WHAT IS REQUIRED: Transcribe all the data, leaving each word as it is.

++++ RECORD SET

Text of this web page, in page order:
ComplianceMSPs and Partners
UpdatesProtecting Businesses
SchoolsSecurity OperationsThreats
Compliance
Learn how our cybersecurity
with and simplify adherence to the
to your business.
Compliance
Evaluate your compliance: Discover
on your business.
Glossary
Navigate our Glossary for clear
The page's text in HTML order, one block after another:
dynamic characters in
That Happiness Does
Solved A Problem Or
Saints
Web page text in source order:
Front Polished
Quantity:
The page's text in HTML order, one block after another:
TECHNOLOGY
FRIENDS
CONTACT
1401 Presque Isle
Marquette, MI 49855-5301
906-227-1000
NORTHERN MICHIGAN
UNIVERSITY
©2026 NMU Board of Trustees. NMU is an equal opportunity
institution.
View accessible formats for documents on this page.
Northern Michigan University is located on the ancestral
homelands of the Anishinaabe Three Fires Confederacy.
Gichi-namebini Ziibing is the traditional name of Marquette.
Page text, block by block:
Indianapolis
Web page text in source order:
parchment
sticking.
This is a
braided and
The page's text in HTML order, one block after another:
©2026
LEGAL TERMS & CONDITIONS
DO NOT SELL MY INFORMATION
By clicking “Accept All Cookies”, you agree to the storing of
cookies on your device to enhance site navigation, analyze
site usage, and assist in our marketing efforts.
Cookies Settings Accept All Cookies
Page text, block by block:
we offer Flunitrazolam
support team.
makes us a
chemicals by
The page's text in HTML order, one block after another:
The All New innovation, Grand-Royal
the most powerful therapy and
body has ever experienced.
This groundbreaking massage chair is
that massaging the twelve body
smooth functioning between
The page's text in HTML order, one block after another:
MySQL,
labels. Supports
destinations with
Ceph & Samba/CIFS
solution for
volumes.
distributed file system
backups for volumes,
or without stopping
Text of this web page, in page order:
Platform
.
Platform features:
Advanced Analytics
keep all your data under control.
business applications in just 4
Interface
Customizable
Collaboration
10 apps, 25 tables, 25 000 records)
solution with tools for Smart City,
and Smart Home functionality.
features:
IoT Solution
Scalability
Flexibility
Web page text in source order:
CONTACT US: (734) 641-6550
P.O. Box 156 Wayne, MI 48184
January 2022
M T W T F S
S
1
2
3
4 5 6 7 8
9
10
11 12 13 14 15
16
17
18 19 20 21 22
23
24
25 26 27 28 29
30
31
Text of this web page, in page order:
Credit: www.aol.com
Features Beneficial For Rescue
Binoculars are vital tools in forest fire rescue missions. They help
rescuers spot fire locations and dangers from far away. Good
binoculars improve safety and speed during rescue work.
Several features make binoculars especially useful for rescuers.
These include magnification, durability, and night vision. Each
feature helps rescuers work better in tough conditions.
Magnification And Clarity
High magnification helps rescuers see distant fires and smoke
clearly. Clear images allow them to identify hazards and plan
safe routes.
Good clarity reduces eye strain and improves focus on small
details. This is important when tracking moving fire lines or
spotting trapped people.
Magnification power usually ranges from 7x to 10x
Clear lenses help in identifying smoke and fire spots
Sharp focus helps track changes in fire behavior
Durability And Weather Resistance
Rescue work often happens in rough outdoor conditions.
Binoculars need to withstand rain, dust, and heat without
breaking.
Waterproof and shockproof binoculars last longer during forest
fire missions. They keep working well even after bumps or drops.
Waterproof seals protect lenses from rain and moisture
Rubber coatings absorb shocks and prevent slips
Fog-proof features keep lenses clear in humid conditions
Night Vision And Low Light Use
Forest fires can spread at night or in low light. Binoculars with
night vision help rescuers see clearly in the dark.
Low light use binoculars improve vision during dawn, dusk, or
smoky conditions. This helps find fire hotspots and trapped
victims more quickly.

++++++++

RESPONSE:
Text of this web page, in page order:
ComplianceMSPs and Partners
UpdatesProtecting Businesses
SchoolsSecurity OperationsThreats
Compliance
Learn how our cybersecurity
with and simplify adherence to the
to your business.
Compliance
Evaluate your compliance: Discover
on your business.
Glossary
Navigate our Glossary for clear
The page's text in HTML order, one block after another:
dynamic characters in
That Happiness Does
Solved A Problem Or
Saints
Web page text in source order:
Front Polished
Quantity:
The page's text in HTML order, one block after another:
TECHNOLOGY
FRIENDS
CONTACT
1401 Presque Isle
Marquette, MI 49855-5301
906-227-1000
NORTHERN MICHIGAN
UNIVERSITY
©2026 NMU Board of Trustees. NMU is an equal opportunity
institution.
View accessible formats for documents on this page.
Northern Michigan University is located on the ancestral
homelands of the Anishinaabe Three Fires Confederacy.
Gichi-namebini Ziibing is the traditional name of Marquette.
Page text, block by block:
Indianapolis
Web page text in source order:
parchment
sticking.
This is a
braided and
The page's text in HTML order, one block after another:
©2026
LEGAL TERMS & CONDITIONS
DO NOT SELL MY INFORMATION
By clicking “Accept All Cookies”, you agree to the storing of
cookies on your device to enhance site navigation, analyze
site usage, and assist in our marketing efforts.
Cookies Settings Accept All Cookies
Page text, block by block:
we offer Flunitrazolam
support team.
makes us a
chemicals by
The page's text in HTML order, one block after another:
The All New innovation, Grand-Royal
the most powerful therapy and
body has ever experienced.
This groundbreaking massage chair is
that massaging the twelve body
smooth functioning between
The page's text in HTML order, one block after another:
MySQL,
labels. Supports
destinations with
Ceph & Samba/CIFS
solution for
volumes.
distributed file system
backups for volumes,
or without stopping
Text of this web page, in page order:
Platform
.
Platform features:
Advanced Analytics
keep all your data under control.
business applications in just 4
Interface
Customizable
Collaboration
10 apps, 25 tables, 25 000 records)
solution with tools for Smart City,
and Smart Home functionality.
features:
IoT Solution
Scalability
Flexibility
Web page text in source order:
CONTACT US: (734) 641-6550
P.O. Box 156 Wayne, MI 48184
January 2022
M T W T F S
S
1
2
3
4 5 6 7 8
9
10
11 12 13 14 15
16
17
18 19 20 21 22
23
24
25 26 27 28 29
30
31
Text of this web page, in page order:
Credit: www.aol.com
Features Beneficial For Rescue
Binoculars are vital tools in forest fire rescue missions. They help
rescuers spot fire locations and dangers from far away. Good
binoculars improve safety and speed during rescue work.
Several features make binoculars especially useful for rescuers.
These include magnification, durability, and night vision. Each
feature helps rescuers work better in tough conditions.
Magnification And Clarity
High magnification helps rescuers see distant fires and smoke
clearly. Clear images allow them to identify hazards and plan
safe routes.
Good clarity reduces eye strain and improves focus on small
details. This is important when tracking moving fire lines or
spotting trapped people.
Magnification power usually ranges from 7x to 10x
Clear lenses help in identifying smoke and fire spots
Sharp focus helps track changes in fire behavior
Durability And Weather Resistance
Rescue work often happens in rough outdoor conditions.
Binoculars need to withstand rain, dust, and heat without
breaking.
Waterproof and shockproof binoculars last longer during forest
fire missions. They keep working well even after bumps or drops.
Waterproof seals protect lenses from rain and moisture
Rubber coatings absorb shocks and prevent slips
Fog-proof features keep lenses clear in humid conditions
Night Vision And Low Light Use
Forest fires can spread at night or in low light. Binoculars with
night vision help rescuers see clearly in the dark.
Low light use binoculars improve vision during dawn, dusk, or
smoky conditions. This helps find fire hotspots and trapped
victims more quickly.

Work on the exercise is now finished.